### REQUIRED WORK
The entries below contain pictures, which are to be left out; write out exactly, and only, the lines from the line with "By default, the" up to and including the line with "below as [x1, y1, x2, y2].".

### INPUT DATA
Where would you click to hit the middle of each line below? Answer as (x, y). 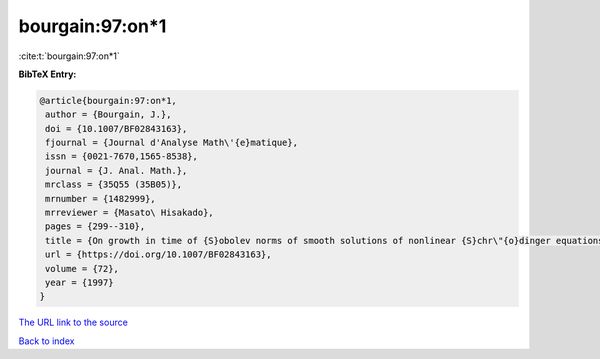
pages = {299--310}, (95, 226)
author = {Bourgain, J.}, (108, 114)
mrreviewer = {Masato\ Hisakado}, (129, 213)
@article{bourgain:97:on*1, (108, 100)
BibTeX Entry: (47, 74)
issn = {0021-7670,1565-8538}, (122, 156)
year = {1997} (79, 282)
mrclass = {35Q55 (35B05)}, (114, 184)
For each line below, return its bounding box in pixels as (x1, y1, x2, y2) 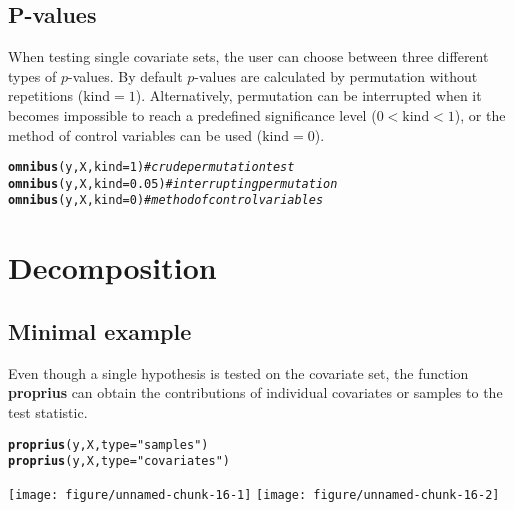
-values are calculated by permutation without (194, 65, 478, 86)
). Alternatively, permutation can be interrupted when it (135, 85, 482, 106)
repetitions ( (8, 85, 84, 106)
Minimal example (8, 315, 192, 346)
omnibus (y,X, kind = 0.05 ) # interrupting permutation (8, 176, 338, 191)
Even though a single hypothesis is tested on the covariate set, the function (8, 362, 469, 383)
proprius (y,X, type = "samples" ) (8, 437, 209, 452)
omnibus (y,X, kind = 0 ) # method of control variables (8, 193, 324, 208)
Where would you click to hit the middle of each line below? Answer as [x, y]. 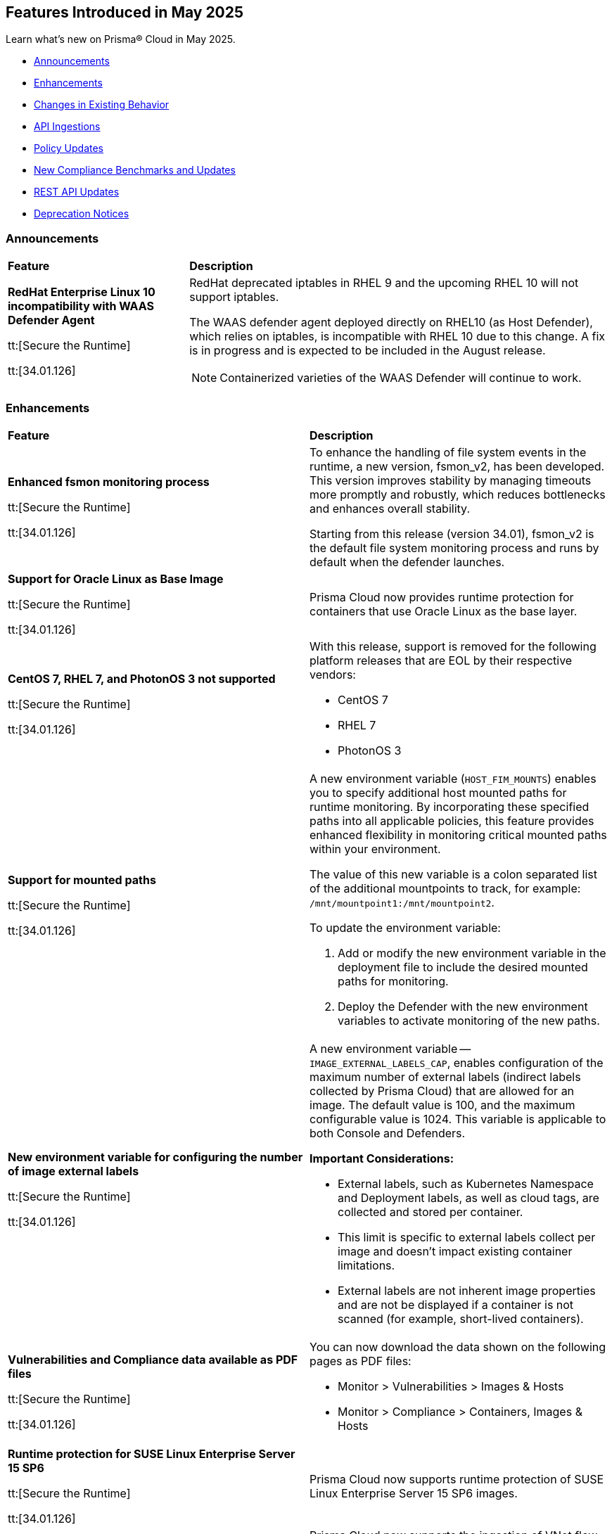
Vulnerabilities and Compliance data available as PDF [153, 1359]
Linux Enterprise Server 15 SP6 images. [414, 1493]
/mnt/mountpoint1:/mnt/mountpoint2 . [402, 902]
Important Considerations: [382, 1158]
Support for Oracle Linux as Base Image [116, 579]
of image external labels [74, 1171]
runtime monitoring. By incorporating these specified [450, 806]
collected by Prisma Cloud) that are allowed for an [442, 1091]
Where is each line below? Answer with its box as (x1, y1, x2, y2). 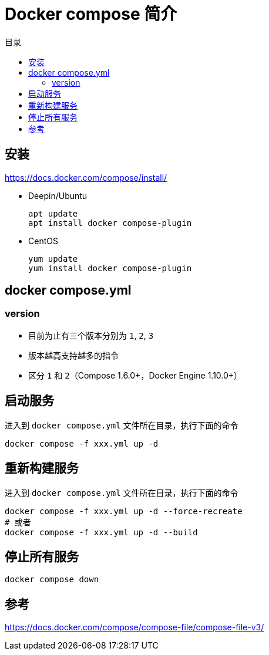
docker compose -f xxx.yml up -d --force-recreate (5, 506, 243, 516)
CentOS (28, 235, 58, 246)
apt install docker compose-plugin (28, 218, 192, 228)
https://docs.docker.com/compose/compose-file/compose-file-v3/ (5, 622, 264, 633)
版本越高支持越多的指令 (28, 350, 119, 360)
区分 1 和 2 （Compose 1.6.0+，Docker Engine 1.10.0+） (28, 370, 243, 380)
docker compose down (5, 575, 99, 585)
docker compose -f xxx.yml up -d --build (5, 527, 198, 537)
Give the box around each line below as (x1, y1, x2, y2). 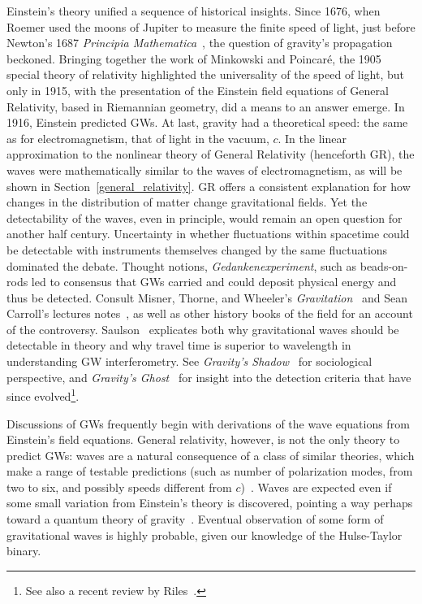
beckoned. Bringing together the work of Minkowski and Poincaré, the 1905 (6, 50, 381, 67)
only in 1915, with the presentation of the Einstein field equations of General (6, 81, 389, 98)
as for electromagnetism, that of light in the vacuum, (6, 129, 269, 146)
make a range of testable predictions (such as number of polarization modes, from (6, 463, 413, 480)
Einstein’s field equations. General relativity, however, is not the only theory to (6, 431, 400, 448)
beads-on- (360, 257, 408, 274)
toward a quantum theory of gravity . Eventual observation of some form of (6, 511, 384, 528)
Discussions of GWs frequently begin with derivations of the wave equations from (6, 415, 410, 432)
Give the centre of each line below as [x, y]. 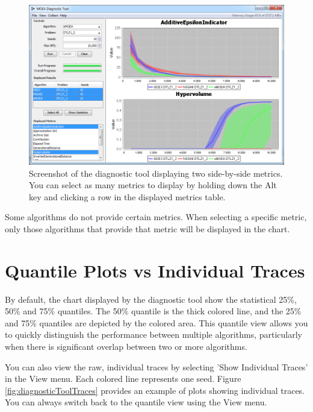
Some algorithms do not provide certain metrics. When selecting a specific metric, [156, 217]
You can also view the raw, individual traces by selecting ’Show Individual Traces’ [156, 366]
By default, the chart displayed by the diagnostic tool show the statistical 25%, [151, 299]
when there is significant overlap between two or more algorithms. [126, 347]
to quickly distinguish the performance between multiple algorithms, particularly [153, 334]
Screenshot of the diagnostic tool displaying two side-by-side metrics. [156, 173]
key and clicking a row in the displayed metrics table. [127, 196]
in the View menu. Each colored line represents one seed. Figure [123, 379]
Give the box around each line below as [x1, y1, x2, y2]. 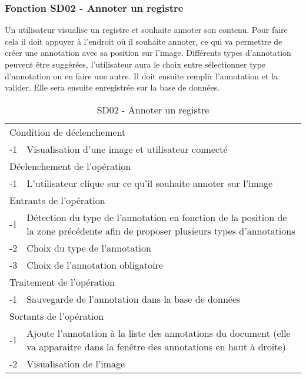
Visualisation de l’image [26, 356, 125, 370]
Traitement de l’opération [9, 275, 115, 289]
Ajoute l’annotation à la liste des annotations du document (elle [26, 326, 291, 340]
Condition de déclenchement [9, 125, 126, 139]
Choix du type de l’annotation [26, 240, 151, 255]
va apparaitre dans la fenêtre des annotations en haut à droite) [26, 339, 286, 353]
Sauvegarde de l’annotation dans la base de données [26, 292, 241, 306]
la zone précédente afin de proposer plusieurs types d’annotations [26, 223, 295, 237]
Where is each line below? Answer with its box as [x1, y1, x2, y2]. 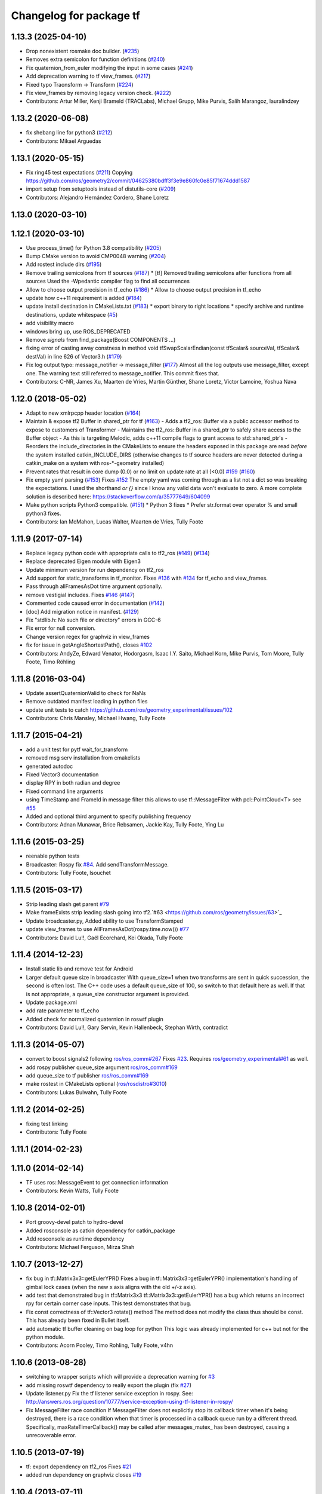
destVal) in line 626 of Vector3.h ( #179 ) [26, 353, 122, 360]
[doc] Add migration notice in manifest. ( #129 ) [26, 608, 140, 615]
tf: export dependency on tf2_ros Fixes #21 [26, 1463, 131, 1470]
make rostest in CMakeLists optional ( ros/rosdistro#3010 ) [26, 1080, 167, 1088]
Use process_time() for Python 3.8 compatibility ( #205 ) [26, 244, 162, 251]
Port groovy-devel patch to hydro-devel [26, 1219, 123, 1226]
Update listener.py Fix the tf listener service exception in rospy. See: [26, 1390, 193, 1397]
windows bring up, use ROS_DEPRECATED [26, 327, 131, 335]

### SOLUTION FOR THIS PROBLEM
By default, the chart displayed by the diagnostic tool show the statistical 25%, [151, 299]
when there is significant overlap between two or more algorithms. [126, 347]
to quickly distinguish the performance between multiple algorithms, particularly [153, 334]
Screenshot of the diagnostic tool displaying two side-by-side metrics. [156, 173]
key and clicking a row in the displayed metrics table. [127, 196]
in the View menu. Each colored line represents one seed. Figure [123, 379]
Give the box around each line below as [x1, y1, x2, y2]. 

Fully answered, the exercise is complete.